* [WHAT THE EXERCISE ASKS]: Your answer must be the exact lines from the one holding "Text of this" through the end of the entries, with no pictures.

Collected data
/---

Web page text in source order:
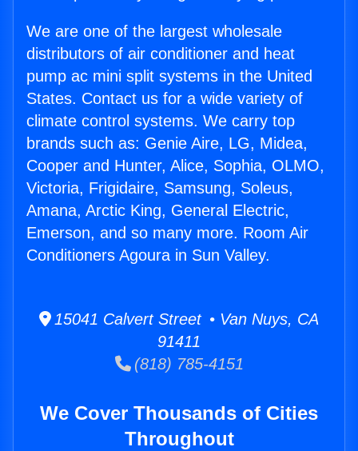
We are one of the largest wholesale
distributors of air conditioner and heat
pump ac mini split systems in the United
States. Contact us for a wide variety of
climate control systems. We carry top
brands such as: Genie Aire, LG, Midea,
Cooper and Hunter, Alice, Sophia, OLMO,
Victoria, Frigidaire, Samsung, Soleus,
Amana, Arctic King, General Electric,
Emerson, and so many more. Room Air
Conditioners Agoura in Sun Valley.
15041 Calvert Street • Van Nuys, CA
91411
(818) 785-4151
We Cover Thousands of Cities
Throughout
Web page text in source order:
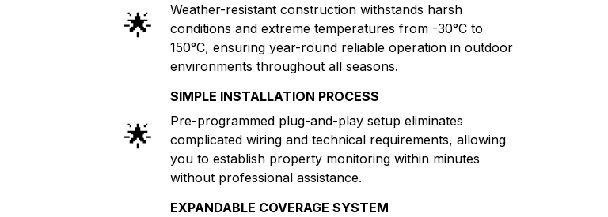
🌟
Weather-resistant construction withstands harsh
conditions and extreme temperatures from -30°C to
150°C, ensuring year-round reliable operation in outdoor
environments throughout all seasons.
🌟
SIMPLE INSTALLATION PROCESS
Pre-programmed plug-and-play setup eliminates
complicated wiring and technical requirements, allowing
you to establish property monitoring within minutes
without professional assistance.
EXPANDABLE COVERAGE SYSTEM
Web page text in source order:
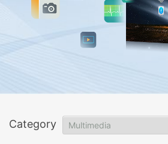
Category
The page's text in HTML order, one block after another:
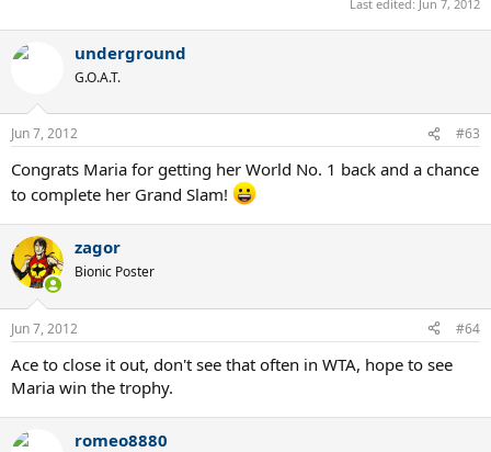
Last edited: Jun 7, 2012
underground
G.O.A.T.
Jun 7, 2012 #63
Congrats Maria for getting her World No. 1 back and a chance
to complete her Grand Slam!
zagor
Bionic Poster
Jun 7, 2012 #64
Ace to close it out, don't see that often in WTA, hope to see
Maria win the trophy.
romeo8880
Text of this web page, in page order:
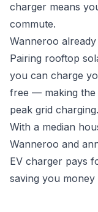
charger means
commute.
Wanneroo
Pairing rooftop
you can charge
free — making the
peak grid charging.
With a median
Wanneroo and
EV charger pays
saving you
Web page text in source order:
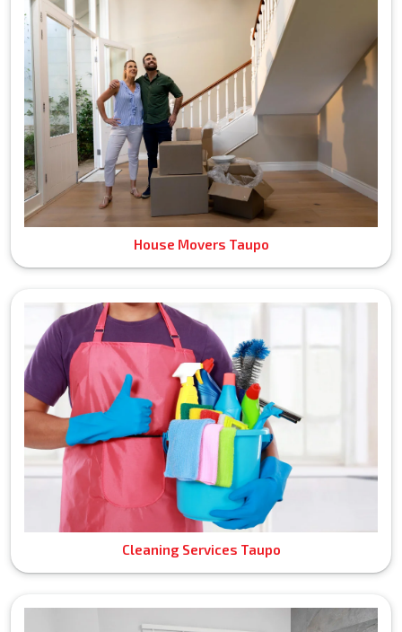
House Movers Taupo
Cleaning Services Taupo
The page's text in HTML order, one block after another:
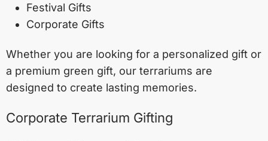
Festival Gifts
Corporate Gifts
Whether you are looking for a personalized gift or
a premium green gift, our terrariums are
designed to create lasting memories.
Corporate Terrarium Gifting

\---

* [RESULT OF THIS EXERCISE]:
Text of this web page, in page order:
charger means
commute.
Wanneroo
Pairing rooftop
you can charge
free — making the
peak grid charging.
With a median
Wanneroo and
EV charger pays
saving you
Web page text in source order:
House Movers Taupo
Cleaning Services Taupo
The page's text in HTML order, one block after another:
Festival Gifts
Corporate Gifts
Whether you are looking for a personalized gift or
a premium green gift, our terrariums are
designed to create lasting memories.
Corporate Terrarium Gifting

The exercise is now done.